Eric had just gotten up the nerve to ask where one would buy this miracle medicine when Eve and Casey rushed into the kitchen with their gear, Jennifer right behind.

“We're having a little birthday party for Eve this afternoon,” Jennifer had pretend-whispered. “You should come.”

“I'd love to.”

“And, of course, we'll have lunch waiting for you when you get back from the beach.”

The snorkeling at Sugar Bay had been more fun than he'd thought it would be. He and Casey had helped Eve put on her mask and fins, and the three of them had paddled around the cove's coral outcroppings, signaling each other underwater when they spotted a colorful parrot fish, or once a stingray lying on the sand. When the waves picked up, they'd stopped snorkeling and the girls had opted to bodysurf. He'd sat on his towel under the same coconut tree where he and Shannon had made out long ago, and he'd been reminded, yet again, of their disastrous night in bed. Only after he'd bought three lobster patties from a man walking on the beach did Eric realize that, if he went to the birthday party, he'd have to meet up with Shannon.

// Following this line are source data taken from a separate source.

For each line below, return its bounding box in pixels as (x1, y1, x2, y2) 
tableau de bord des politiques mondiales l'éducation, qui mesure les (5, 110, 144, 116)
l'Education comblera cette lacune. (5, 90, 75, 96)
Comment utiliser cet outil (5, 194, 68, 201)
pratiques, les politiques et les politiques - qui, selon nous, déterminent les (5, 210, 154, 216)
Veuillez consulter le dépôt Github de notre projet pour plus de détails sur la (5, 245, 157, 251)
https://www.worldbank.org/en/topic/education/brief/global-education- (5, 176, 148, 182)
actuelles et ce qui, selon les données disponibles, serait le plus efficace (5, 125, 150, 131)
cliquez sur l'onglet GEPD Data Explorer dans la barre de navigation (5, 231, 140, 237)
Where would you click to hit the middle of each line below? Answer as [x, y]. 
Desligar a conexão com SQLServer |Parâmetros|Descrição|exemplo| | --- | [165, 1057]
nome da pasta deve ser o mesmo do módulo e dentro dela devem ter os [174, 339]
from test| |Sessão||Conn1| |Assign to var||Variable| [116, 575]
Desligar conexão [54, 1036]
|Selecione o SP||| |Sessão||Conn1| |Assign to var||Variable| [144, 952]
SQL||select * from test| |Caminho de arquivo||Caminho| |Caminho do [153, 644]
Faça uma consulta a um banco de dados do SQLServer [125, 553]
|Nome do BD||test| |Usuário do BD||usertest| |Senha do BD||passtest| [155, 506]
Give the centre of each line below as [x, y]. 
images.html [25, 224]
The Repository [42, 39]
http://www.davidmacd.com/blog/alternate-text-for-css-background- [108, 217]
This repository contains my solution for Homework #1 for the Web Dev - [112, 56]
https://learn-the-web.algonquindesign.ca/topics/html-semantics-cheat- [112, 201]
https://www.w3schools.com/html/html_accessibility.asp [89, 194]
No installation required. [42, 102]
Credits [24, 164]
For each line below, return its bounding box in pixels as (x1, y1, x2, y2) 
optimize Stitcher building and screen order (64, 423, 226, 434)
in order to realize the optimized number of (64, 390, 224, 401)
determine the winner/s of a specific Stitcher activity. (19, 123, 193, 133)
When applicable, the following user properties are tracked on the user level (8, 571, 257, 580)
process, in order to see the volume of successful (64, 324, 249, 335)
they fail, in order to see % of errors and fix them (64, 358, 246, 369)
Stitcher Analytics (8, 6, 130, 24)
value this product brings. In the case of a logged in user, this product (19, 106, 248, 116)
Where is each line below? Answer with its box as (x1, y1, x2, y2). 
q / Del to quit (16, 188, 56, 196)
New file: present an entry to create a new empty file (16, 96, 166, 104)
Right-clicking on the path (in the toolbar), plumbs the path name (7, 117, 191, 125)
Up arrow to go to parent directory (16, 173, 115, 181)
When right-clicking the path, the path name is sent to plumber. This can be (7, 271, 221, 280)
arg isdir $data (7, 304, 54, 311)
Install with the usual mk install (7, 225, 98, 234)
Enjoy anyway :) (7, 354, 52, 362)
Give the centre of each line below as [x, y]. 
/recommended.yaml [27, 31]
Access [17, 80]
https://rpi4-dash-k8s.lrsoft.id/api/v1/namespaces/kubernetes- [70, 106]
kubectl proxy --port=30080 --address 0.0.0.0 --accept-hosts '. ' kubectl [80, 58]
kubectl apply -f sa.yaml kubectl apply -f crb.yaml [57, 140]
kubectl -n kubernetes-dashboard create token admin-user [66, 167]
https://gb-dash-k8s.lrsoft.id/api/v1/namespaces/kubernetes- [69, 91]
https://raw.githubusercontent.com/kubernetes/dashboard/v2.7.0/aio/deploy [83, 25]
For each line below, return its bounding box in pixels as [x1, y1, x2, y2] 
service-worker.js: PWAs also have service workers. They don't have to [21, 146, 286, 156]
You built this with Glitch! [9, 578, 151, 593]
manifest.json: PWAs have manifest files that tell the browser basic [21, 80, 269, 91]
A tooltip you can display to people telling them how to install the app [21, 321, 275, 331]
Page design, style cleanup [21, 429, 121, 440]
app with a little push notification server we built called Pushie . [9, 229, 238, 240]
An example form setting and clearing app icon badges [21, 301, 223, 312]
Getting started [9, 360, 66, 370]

On the drive back home, with Eve and Casey squeezed into the passenger seat, Eric decided that he'd have to go to the birthday party and face his shame. He wasn't sick, he had no pressing appointments, and he'd look like a moron if he didn't go to his daughter's birthday party. Plus Shannon would think him a coward. When they got back to the Delgados', he ambled into the kitchen behind the girls. The first person they ran into was Shannon, lifting cookies off a baking sheet.